Depression and Meself.

I’d like to preface this post by saying that I’m neither a healthcare professional or someone who has ever been officially diagnosed with depression. Still…

It’s my opinion that my brain, my mental health, is like a wheel. Like the wheel of fortune from ancient legends, it rolls ever onwards, and sometimes I am up, sometimes I am down. It never remains in the same place so it varies. I do not get to experience the highs forever, but I don’t have to languish in the doldrums and the depths forever either. It just goes on, second verse same as the first.

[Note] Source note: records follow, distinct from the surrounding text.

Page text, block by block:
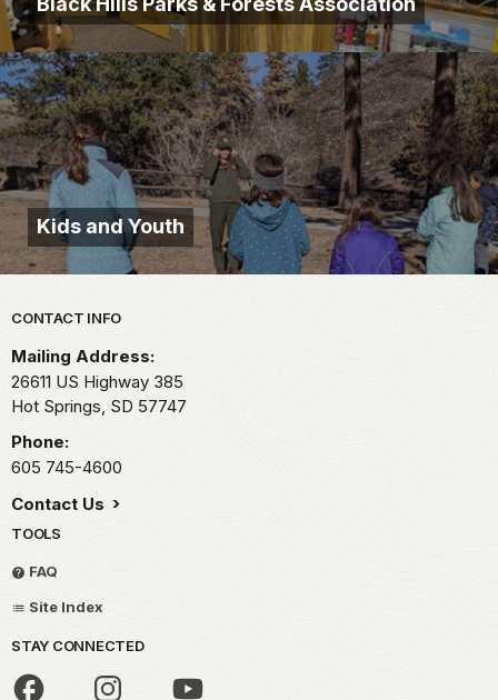
Kids and Youth
Park footer
CONTACT INFO
Mailing Address:
26611 US Highway 385
Hot Springs, SD 57747
Phone:
605 745-4600
Contact Us
TOOLS
FAQ
Site Index
STAY CONNECTED

After a very long time talking to the first doctor I actually liked (as opposed to the family doctor who scared the shit out of me for years), he gently told me that I was ‘probably depressed’. When I made it clear I’d rather blow my brains out than take medication, he didn’t press the matter. It wasn’t news to me, not after the time I’d just endured at school. I’d been bouncing from dizzying highs to terrible lows all that time, and probably even before that too. Despite my own opinion I was brilliant and friendly, my mother once described me as a loner… which was just as true. I remember having a miserable time at my primary school leaving do because I was incredibly down. Although I’d had a bit of a run in with someone, I remember sitting there on the sidelines, practically paralysed by my own misery and knowing I was there because of how I felt, not because of what had happened. I was eleven years old then.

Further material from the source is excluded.